Not a few were artists and it felt very much like a salon. There was wonderful old Ravi Shankar music playing (and all of Afghanistan has a love affair with India) but the pièce de la résistance was the live performance later: two traditional singers, sitting cross legged on the floor like everyone else, with the tabla drums and a harmonia hand organ singing ancient songs that Captain Burton would have loved to hear.
It was marvelous, a deliberate effort to ignore the reality outside the walls and conversations were full of hope and defiance that the Taliban could be held back. But there was sadness too, a clear sense that all could fall again and, already in internal exile, leading undercover lives, the court would once more have to pack its bags.
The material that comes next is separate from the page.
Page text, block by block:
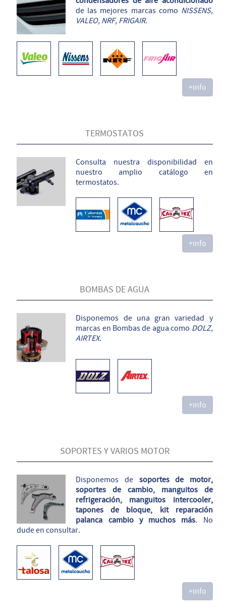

The reality of this place cannot be escaped in the end. One of my top editors this morning told me how close a call he had over the weekend on the Afghan-Pakistani border. He had meant to travel to Peshawar overland from Turkham, the main frontier crossing between the two countries. An old friend of his luckily recognized him and stopped him before he went over. He told him bluntly, ‘The Taliban control the road all the way to Peshawar, the Pakistani Army is not there, the Taliban can do anything it wants, if they stop you they will shoot you or behead you, you won’t come back.’ My editor then immediately called our news director as he too was headed overland to the border. His infant child has been gravely ill for weeks and may die from a severe infection. There isn’t a hospital in Kabul that can treat his baby, so Pakistan was the only choice. But no more. It seems many of the customs agents also work for the Taliban and passports stamped with a western visa are an instant death sentence. My editor said, ‘between my foreign visas and the government ministers in my cell phone, I wouldn’t have made it, I can’t go to Pakistan anymore.’
When I shake my head in disbelief, my editor, who escaped the border crossing, sighs heavily, tells me he is going to get a pistol and concludes ‘we have to accept that NATO has already lost the war.’ God I hope not. Another day in Kabul, another day in a city and nation under siege.
Patrick Janeway is a pseudonym for security reasons.